I mean that is literally the entire point of their existence.

makaimc|3 years ago

Do other US financial institutions have the same exposures, or is this a one-off situation based on SVB's closeness to the US tech sector?

resters|3 years ago

SVB does a lot of venture debt. When venture debt is not repaid, SVB ends up owning the company, and can recover its exposure only if there is a buyer for the company or assets.

In early stage land where valuations are the result of a fairly small consensus, it is plausible that SVB would have over-extended.

morninglight21|3 years ago

does anyone have a list of venture debt firms exposed to this SVB collapse, like PFG which I believe had a close relation with SVB?

this_steve_j|3 years ago

I am not an investment or banking guy. And I’m not sure what category of activity this type of lending falls into. But wouldn’t it make more sense to write off the investment losses rather than throw more bags of money on the burning pile?

Quarrel|3 years ago

They're a bank.

They have capital ratios to maintain.

If the underlying assets (the assets backing the bank), move in value, then they need to provide extra capital from somewhere. This is them securing that capital base that they need due to the change in value of their current assets (largely US treasuries and mortgage back securities- this isn't really about the value of their tech portfolio).

fairity|3 years ago

If I'm not mistaken, SVB has a huge venture debt portfolio that presumably includes warrants for companies whose valuations have plummeted. Does anyone know what portion of SVB's market cap is accounted for by these warrants?

My guess is that many startups are withdrawing their deposits due to this news. I wonder if SVB can cope with a significant bank run.

mistrial9|3 years ago

> I wonder if SVB can cope with a significant bank run

since there are legions of bureaucrats whose entire professional life revolves around this, and there are legal stress-tests to measure this, and the banking and finance world has a huge whisper network.. maybe one-off speculation is obviously pointless and also maybe manipulative in some way?

pavlov|3 years ago

Is the tech-aligned banking sector getting fragile?
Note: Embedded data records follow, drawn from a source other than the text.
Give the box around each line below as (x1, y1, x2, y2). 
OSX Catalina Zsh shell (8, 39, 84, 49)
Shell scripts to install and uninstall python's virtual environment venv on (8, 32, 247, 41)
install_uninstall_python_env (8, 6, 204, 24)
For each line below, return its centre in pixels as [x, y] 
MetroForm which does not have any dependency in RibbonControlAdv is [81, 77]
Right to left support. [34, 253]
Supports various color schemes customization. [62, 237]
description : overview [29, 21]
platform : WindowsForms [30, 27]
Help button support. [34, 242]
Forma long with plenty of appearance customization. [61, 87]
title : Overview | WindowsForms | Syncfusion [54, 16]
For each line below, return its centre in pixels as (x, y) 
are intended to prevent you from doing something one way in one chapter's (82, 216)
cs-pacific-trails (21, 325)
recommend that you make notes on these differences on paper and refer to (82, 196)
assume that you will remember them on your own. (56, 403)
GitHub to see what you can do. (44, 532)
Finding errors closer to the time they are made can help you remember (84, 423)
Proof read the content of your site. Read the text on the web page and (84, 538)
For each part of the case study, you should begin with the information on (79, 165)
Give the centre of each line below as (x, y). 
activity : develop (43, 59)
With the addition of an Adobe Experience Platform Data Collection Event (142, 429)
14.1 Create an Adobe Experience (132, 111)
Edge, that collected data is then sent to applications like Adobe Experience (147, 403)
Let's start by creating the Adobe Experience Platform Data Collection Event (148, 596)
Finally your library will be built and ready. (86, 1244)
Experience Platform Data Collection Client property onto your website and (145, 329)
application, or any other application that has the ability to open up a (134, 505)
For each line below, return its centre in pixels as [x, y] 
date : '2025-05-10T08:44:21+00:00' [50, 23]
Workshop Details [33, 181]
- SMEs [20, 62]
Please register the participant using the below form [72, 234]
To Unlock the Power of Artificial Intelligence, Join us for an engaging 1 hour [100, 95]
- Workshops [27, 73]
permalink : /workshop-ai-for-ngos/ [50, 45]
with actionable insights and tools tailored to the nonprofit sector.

Just yesterday Silvergate Bank collapsed. It was the #1 bank in the US for crypto companies. The FTX fallout caused a tidal wave of crypto-related deposits leaving the bank and they were unprepared, apparently having invested the money in bonds that were deep in the red. The Feds stepped in and told them to shut down the bank and repay deposits before things get worse.

(A weird thing about Silvergate is that they bought Facebook's aborted Libra/Diem cryptocurrency tech just last year. It's like there's a curse on Libra.)

pphysch|3 years ago

Are "slide" and "slump" accurate terms to describe a ~50% drop in a single day?

zippergz|3 years ago

The flip side is when they say "plunge" for a 3% drop.

makestuff|3 years ago

So is this the start of 2008 2.0?

candiddevmike|3 years ago

I think the real start of it will be after the GPT hype dies down. Everyone is racing to build/add AI things and the hype around that is preventing a freefall in the tech sector, IMO.